刘律师的嘴角抽了一下,脸上的假笑挂不住了。
弹幕:
【漂亮!怼得好!】
【对方律师脸都绿了】
【法理清晰,逻辑严密,方律师yyds】
【老油条想浑水摸鱼,结果被当场戳穿】
刘律师不甘心。
他翻了翻手里的材料,换了个角度。
“好,我们不谈道德,谈证据。”
他把一份监控截图的打印件推过来。
“根据警方提供的完整监控,马东被撞时,正在路边‘等活’。换句话说,他当时正在寻找下一个碰瓷目标,准备实施下一次诈骗。”
他往前探了探身子,语气变得咄咄逼人。
“如果他没有站在那个地方,钱大宝的车就不会撞到他。”
“方律师,这在法律上叫‘受害人故意’。”
“根据《民法典》第一千一百七十四条,损害是因受害人故意造成的,行为人不承担责任。”
说完,他靠回沙发上,嘴角露出一丝得意的笑容。
房间里更安静了。
连空气都像是凝固了。
铁牛手里的苹果“啪嗒”一声掉在地上。
铁军从墙上直起身,拳头攥得咯咯响。
马东的肩膀猛地抖了一下。他把头埋得更深了,几乎要贴到胸口。
弹幕也瞬间安静了。
三秒后,才重新滚动起来:
【完了……这招太狠了】
【他当时确实在等碰瓷啊……】
【那是不是真的不用赔了?】
【方律师怎么接?这太难了】
【我心脏都快跳出来了】
方永没慌。
他甚至连表情都没变。
他伸手,从自己的资料夹里抽出一页纸,轻轻推到刘律师面前。
“这是事故发生时的高清监控截图,时间戳精确到毫秒。”
“钱大宝的车冲上路肩的时候,马东站在人行道上,距离马路边缘还有一点一七米。”
刘律师低头去看。
方永继续说:“‘受害人故意’的核心要件是,受害人主观上有追求损害结果发生的意图,客观上实施了主动追求损害的行为。”

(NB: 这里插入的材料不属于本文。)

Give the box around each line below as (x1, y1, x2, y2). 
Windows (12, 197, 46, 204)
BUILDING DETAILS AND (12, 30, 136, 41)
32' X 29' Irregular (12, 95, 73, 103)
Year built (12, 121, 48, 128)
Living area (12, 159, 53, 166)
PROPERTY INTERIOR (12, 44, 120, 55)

“马东站在人行道上,不等于他主动撞向钱大宝的车,他是被动被撞的。”
他看着刘律师,语气平静却带着不容置疑的力量。
“按照你的逻辑,行人站在人行道上等红灯,被失控的车辆撞了,也算‘受害人故意’?”
“如果一个小偷在路边走路,被酒驾司机撞了,司机也不用负责?”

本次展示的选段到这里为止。